The variables we are interested in are mostly stationary but there are a couple that should be further differenced in order to make them stationary.

That being, said, log returns and log returns + dividends are already quite surely stationary so we're not going to bother with their stationarity anymore.

Additionally, in further boxplots we have been able to see that variables DE and EP are quite skewed so, even if they are already decently stationary, we will also difference them in order to center them a bit more.

In [None]:
snp['DP'] = snp['DP'].diff()
snp['DE'] = snp['DE'].diff()
snp['EP'] = snp['EP'].diff()

display(snp.head())

# We can safely remove the first row now instead of filling it with 0
snp.dropna(axis = 0, inplace = True)

display(snp.head())

In [None]:
fig, axes = plt.subplots(nrows=3, ncols=1, figsize=(10, 6))

columns_to_plot = ['DP', 'DE', 'EP']
for i, col in enumerate(columns_to_plot):
    axes[i].plot(snp['yyyymm'], snp[col], marker='', linestyle='-')
    axes[i].set_title(col)
    axes[i].set_xlabel('Date')
    axes[i].set_ylabel(col)

plt.tight_layout()
plt.show()

# We test again for stationarity in the data

for col in columns_to_plot:
    adf_result = adfuller(snp[col])
    print(f'ADF Statistic for {col}: {adf_result[0]}')
    print(f'p-value for {col}: {adf_result[1]}\n')

We can see how now our data is completely stationary and we may proceed. Careful attention to the outliers will be needed, though, as they are very specific to the 2008 crisis. We will first standardize the data and afterwards, if there are still outliers, we will treat them or maybe consider scaling with robust scaling (i.e. taking away the median instead of the mean).

In [None]:
columns_to_plot = ['LogReturns', 'LogReturnsDiv', 'DP', 'DE', 'EP']

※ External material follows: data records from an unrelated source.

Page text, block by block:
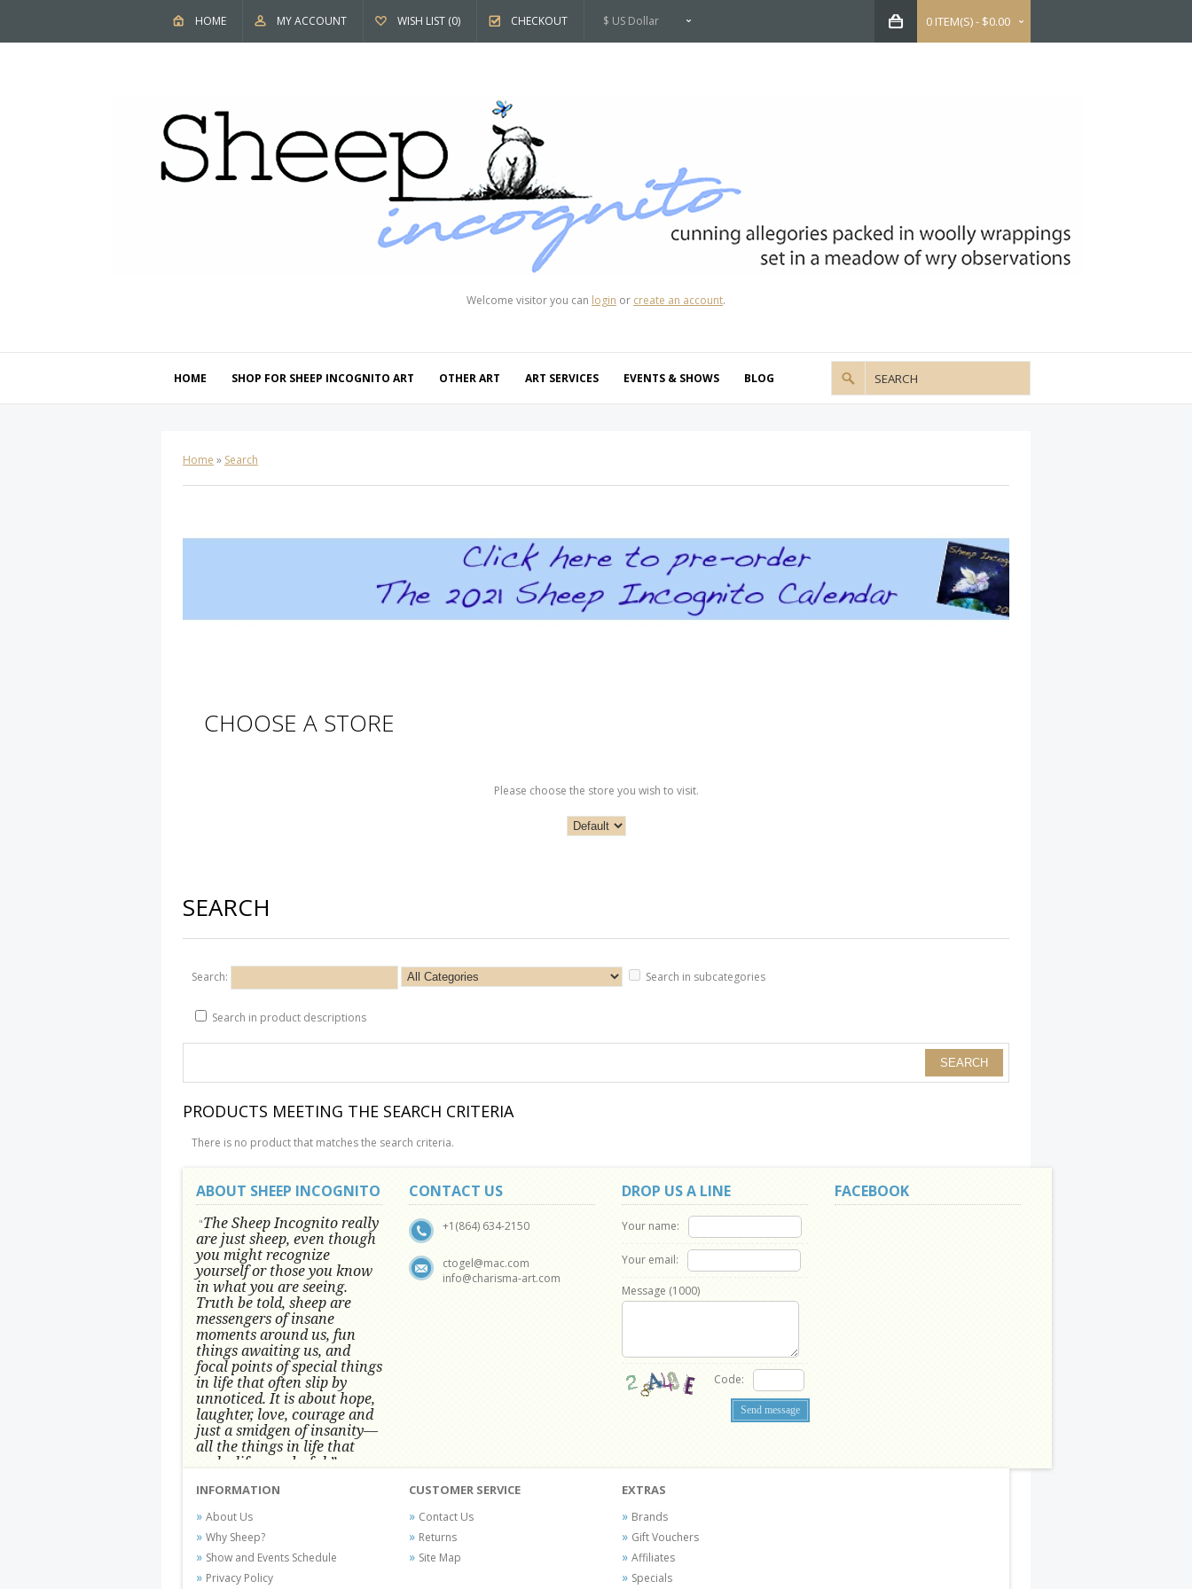
$ US Dollar
HOME MY ACCOUNT WISH LIST (0) CHECKOUT 0 ITEM(S) - $0.00
Welcome visitor you can login or create an account.
HOME SHOP FOR SHEEP INCOGNITO ART OTHER ART ART SERVICES EVENTS & SHOWS BLOG
Home » Search
CHOOSE A STORE
Please choose the store you wish to visit.
SEARCH
Search: Search in subcategories
Search in product descriptions
PRODUCTS MEETING THE SEARCH CRITERIA
There is no product that matches the search criteria.
ABOUT SHEEP INCOGNITO
"The Sheep Incognito really
are just sheep, even though
you might recognize
yourself or those you know
in what you are seeing.
Truth be told, sheep are
messengers of insane
moments around us, fun
things awaiting us, and
focal points of special things
in life that often slip by
unnoticed.It is about hope,
laughter, love, courage and
just a smidgen of insanity—
all the things in life that
make life wonderful.” -
Conni Tögel's artwork has become a
favorite at fine art shows and
festivals around the Nation since
2001.
CONTACT US
+1(864) 634-2150
ctogel@mac.com
info@charisma-art.com
DROP US A LINE
Your name:
Your email:
Message (1000)
Code:
FACEBOOK
INFORMATION
About Us
Why Sheep?
Show and Events Schedule
Privacy Policy
CUSTOMER SERVICE
Contact Us
Returns
Site Map
EXTRAS
Brands
Gift Vouchers
Affiliates
Specials
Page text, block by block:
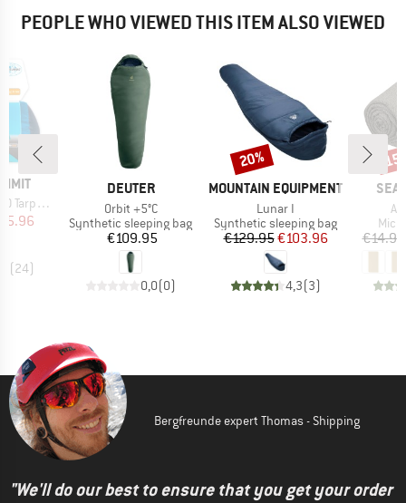
PEOPLE WHO VIEWED THIS ITEM ALSO VIEWED
Poncho
Price
(24)
BRAND
DEUTER
Item(s)
Orbit +5°C
Product group
Synthetic sleeping bag
Price
€109.95
0,0(0)
BRAND
MOUNTAIN EQUIPMENT
Item(s)
Lunar I
Product group
Synthetic sleeping bag
Price
€129.95Reduced Price
€103.96
4,3(3)
Discount
20%
SEA
€14.95
Bergfreunde expert Thomas - Shipping
"We'll do our best to ensure that you get your order
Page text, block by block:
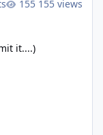
155 views
it....)
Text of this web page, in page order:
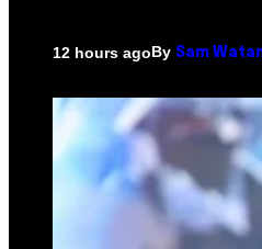
12 hours agoBy Sam
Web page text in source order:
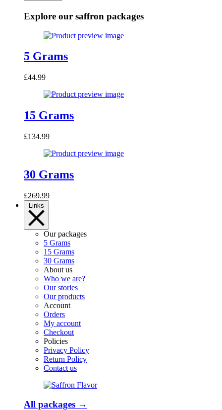
Explore our saffron packages
5 Grams
£44.99
15 Grams
£134.99
30 Grams
£269.99
Links
Our packages
5 Grams
15 Grams
30 Grams
About us
Who we are?
Our stories
Our products
Account
Orders
My account
Checkout
Policies
Privacy Policy
Return Policy
Contact us
All packages →
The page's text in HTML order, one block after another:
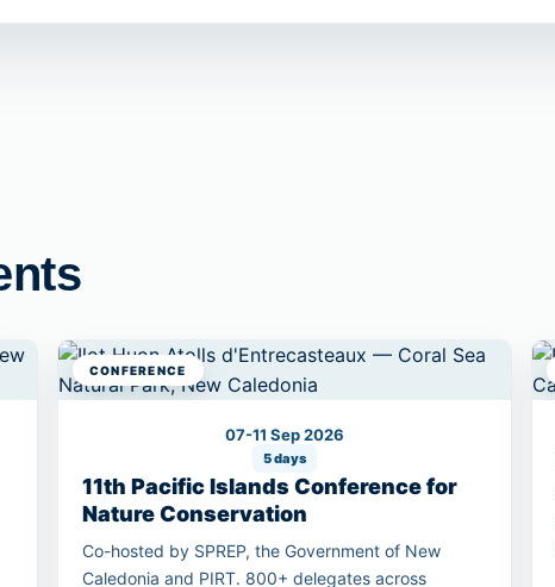
CONFERENCE
07-11 Sep 2026
5 days
11th Pacific Islands Conference for
Nature Conservation
Co-hosted by SPREP, the Government of New
Caledonia and PIRT. 800+ delegates across
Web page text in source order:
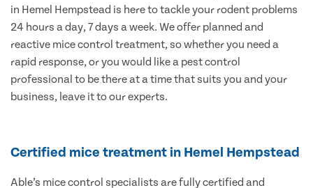
in Hemel Hempstead is here to tackle your rodent problems
24 hours a day, 7 days a week. We offer planned and
reactive mice control treatment, so whether you need a
rapid response, or you would like a pest control
professional to be there at a time that suits you and your
business, leave it to our experts.
Certified mice treatment in Hemel Hempstead
Able’s mice control specialists are fully certified and
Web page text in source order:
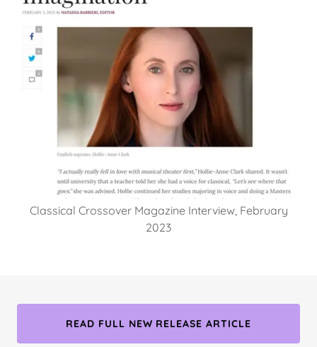
Classical Crossover Magazine Interview, February
2023
READ FULL NEW RELEASE ARTICLE
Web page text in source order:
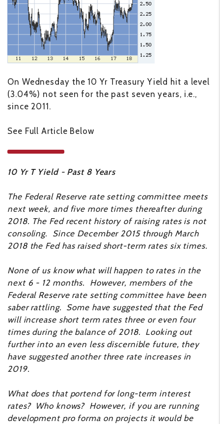
On Wednesday the 10 Yr Treasury Yield hit a level
(3.04%) not seen for the past seven years, i.e.,
since 2011.
See Full Article Below
10 Yr T Yield - Past 8 Years
The Federal Reserve rate setting committee meets
next week, and five more times thereafter during
2018. The Fed recent history of raising rates is not
consoling. Since December 2015 through March
2018 the Fed has raised short-term rates six times.
None of us know what will happen to rates in the
next 6 - 12 months. However, members of the
Federal Reserve rate setting committee have been
saber rattling. Some have suggested that the Fed
will increase short term rates three or even four
times during the balance of 2018. Looking out
further into an even less discernible future, they
have suggested another three rate increases in
2019.
What does that portend for long-term interest
rates? Who knows? However, if you are running
development pro forma on projects it would be
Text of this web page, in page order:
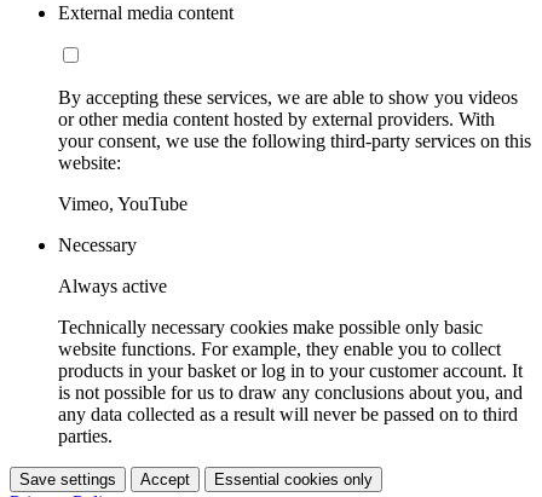
External media content
By accepting these services, we are able to show you videos
or other media content hosted by external providers. With
your consent, we use the following third-party services on this
website:
Vimeo, YouTube
Necessary
Always active
Technically necessary cookies make possible only basic
website functions. For example, they enable you to collect
products in your basket or log in to your customer account. It
is not possible for us to draw any conclusions about you, and
any data collected as a result will never be passed on to third
parties.
Save settings Accept Essential cookies only

fig, axes = plt.subplots(nrows=1, ncols=5, figsize=(15, 10))
for i, col in enumerate(columns_to_plot):
    sns.boxplot(y=col, data=snp, ax=axes[i])
    axes[i].set_title(f'Boxplot of {col}', fontsize=12)
    axes[i].tick_params(axis='y', labelsize=10)

plt.tight_layout()
plt.show()

In [None]:
std_scaler = StandardScaler()
robust_scaler = RobustScaler()

snp_std = snp.copy()

for col in columns_to_plot:
    snp_std[col] = robust_scaler.fit_transform(snp_std[[col]])

fig, axes = plt.subplots(nrows=1, ncols=5, figsize=(15, 10))
for i, col in enumerate(columns_to_plot):
    sns.boxplot(y=col, data=snp, ax=axes[i])
    axes[i].set_title(f'Boxplot of {col}', fontsize=12)
    axes[i].tick_params(axis='y', labelsize=10)

plt.tight_layout()
plt.show()

As we can observe, the scaled version, even with the robust scaler, returns ranges which are still bigger than the range from the previous version. Even with the outliers we had, as we had already applied a logarithmic transformation to the data, the outliers were not excessively far away from the center, with the exception of the DE and EP ratios.

What we will do is "manually" transform the data which is bigger than 0.3 in the five columns we are considering. We will first try to simply perform a sort of winsorization on those values to the nearest value that we establish as "the maximum" we allow. As such, we simply set the values exceeding ±0.3, to ±0.3.

In [None]:
for col in columns_to_plot:
    snp[col] = snp[col].clip(upper=0.3, lower=-0.3)

fig, axes = plt.subplots(nrows=1, ncols=5, figsize=(15, 10))
for i, col in enumerate(columns_to_plot):
    sns.boxplot(y=col, data=snp, ax=axes[i])
    axes[i].set_title(f'Boxplot of {col}', fontsize=12)
    axes[i].tick_params(axis='y', labelsize=10)

plt.tight_layout()
plt.show()

In [None]:
fig, axes = plt.subplots(nrows=5, ncols=1, figsize=(10, 10))

columns_to_plot = ['LogReturns', 'LogReturnsDiv', 'DP', 'DE', 'EP']
for i, col in enumerate(columns_to_plot):
    axes[i].plot(snp['yyyymm'], snp[col], marker='', linestyle='-')
    axes[i].set_title(col)
    axes[i].set_xlabel('Date')
    axes[i].set_ylabel(col)

plt.tight_layout()
plt.show()

[Back to Index](#INDEX)

# 2. LAG CREATION AND SELECTION

[Back to Index](#INDEX)

## ACF and PACF

In [None]:
columns_to_plot = ['LogReturns', 'LogReturnsDiv', 'DP', 'DE', 'EP']

fig, axes = plt.subplots(10, 1, figsize=(10, 20))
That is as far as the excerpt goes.